The company then capped its good business fortune by announcing a quota for female managers and leaders: "Maersk Drilling is pursuing a significant leap forward on gender diversity to increase female representation on all onshore leadership levels through a female leadership target of 30 per cent across leadership levels, 25 per cent for senior leaders, and 20 per cent for the Executive Leadership Team by end-year 2023." Since the Executive Leadership team currently consists of four white men, this is a pretty clear sign that a woman will be joining them shortly for herring in the executive lunchroom in Lyngby.
If the current crop on Linkedin is any guide to the company's completely non-discriminatory hiring practices, the new cadre of female managers under the quota will all be thin, white, graduate Danish women (search and see). How can you have an equal opportunities policy that treats every applicant on their merits, and then have a quota for one privileged group? But Scandinavian hypocrisy knows no bounds, as we saw at Orsted here.
And finally, the boldest promise ever made in a century of maritime history. Ocean Infinity has announced here it is building the largest ever, greenest and most expensive unmanned, autonomous offshore support vessel ever, at 78 metres long, and not just one, but eight of them!
The modest press release announcing the new building contract at Vard quoted Ocean Infinity's CEO Oliver Plunkett saying, "The impact and the scale of this robotic fleet will spark the biggest transformation the maritime industry has seen since sail gave way to steam."
No point in dreaming if you can't dream big. These are fascinating vessels and they could be a game-changer. Ocean Infinity says that, "the first 78-metre vessel is expected to launch in mid-2022." Presumably without the ammonia fuel cell mentioned, as none are yet commercially available and the first prototypes will only enter field tests in 2022.
However, many questions remain unanswered. For a start, the press release states that these eight DP2 Armada vessels might not actually be unmanned and navigated from the company's remote operations centres when they deliver. Instead, the company admits that they will "initially… utilise a skeleton crew onboard". Minimum safe manning, is that?
We have already covered the battle of subsea robots that the company is waging with Fugro (here).

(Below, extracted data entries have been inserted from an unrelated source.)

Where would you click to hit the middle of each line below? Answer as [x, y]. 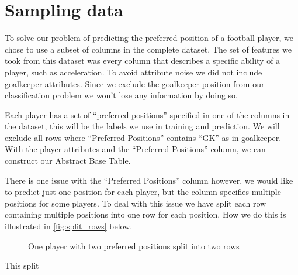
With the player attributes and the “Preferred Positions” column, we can [135, 149]
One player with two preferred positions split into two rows [134, 245]
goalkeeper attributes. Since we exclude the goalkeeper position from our [135, 83]
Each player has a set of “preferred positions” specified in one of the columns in [147, 114]
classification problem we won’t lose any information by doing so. [121, 95]
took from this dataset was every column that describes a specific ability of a [143, 61]
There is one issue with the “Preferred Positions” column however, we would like [149, 180]
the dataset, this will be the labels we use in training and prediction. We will [142, 126]
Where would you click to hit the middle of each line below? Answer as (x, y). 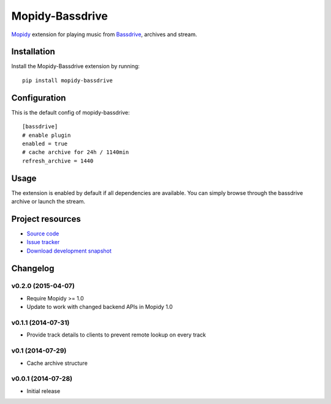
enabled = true (45, 143)
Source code (43, 234)
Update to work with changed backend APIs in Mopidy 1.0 (100, 307)
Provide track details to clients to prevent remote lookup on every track (116, 335)
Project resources (46, 219)
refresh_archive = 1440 (58, 161)
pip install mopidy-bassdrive (68, 80)
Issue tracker (43, 242)
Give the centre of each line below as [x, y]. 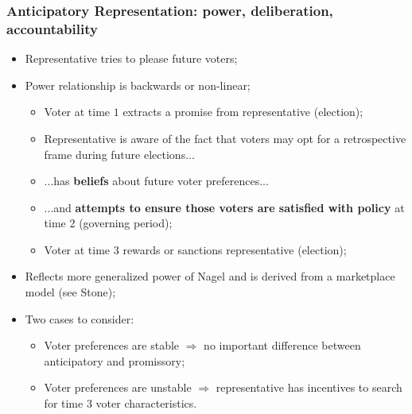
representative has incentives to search [309, 387]
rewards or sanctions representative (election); [235, 249]
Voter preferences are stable [112, 345]
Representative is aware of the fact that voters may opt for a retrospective [225, 138]
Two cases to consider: [80, 318]
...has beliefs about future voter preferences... [156, 181]
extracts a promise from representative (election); [243, 112]
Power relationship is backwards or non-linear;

Unfortunately, since we wrote that piece in April, some of the promises Ocean Infinity made earlier in the year have not yet come to fruition.
In February, managing director Dan Hook declared that the first wave of its Armada fleet of unmanned, remotely managed vessels would be "deployable by the end of 2020". The new press release pushes that date back to early 2021. Indeed, the diesel electric engine contract on the new ships was not even announced until September by Volvo Penta (here).
In February, Ocean Infinity said that its Armada fleet, "will initially add fifteen bespoke designed marine robots," but the new release now clarifies that actually it is building nine of its first wave unmanned 21-metre and 36-metre-long hydrographic research vessels.
The battle with Fugro continues, however. Ocean Infinity announced a partnership to search for offshore oil seeps with Shell, a task for which its Armada fleet will be ideally suited. However, Fugro scored some big wins too, announcing its unmanned remotely operated vessels were actually in operation and had won a major hydrographic contract in Australia to autonomously survey the approaches to Port Adelaide (here).
The Dutch survey giant also announced last week (here) that it had signed a deal with NYK in Japan to co-operate on providing geotechnical investigation services to the fast growing Japanese wind farm industry.
So, the early results suggest Ocean Infinity has the bigger dream and the highest ambition, whilst Fugro has the most tangible actual performance with real-life, unmanned survey units navigated by satellite. Game on!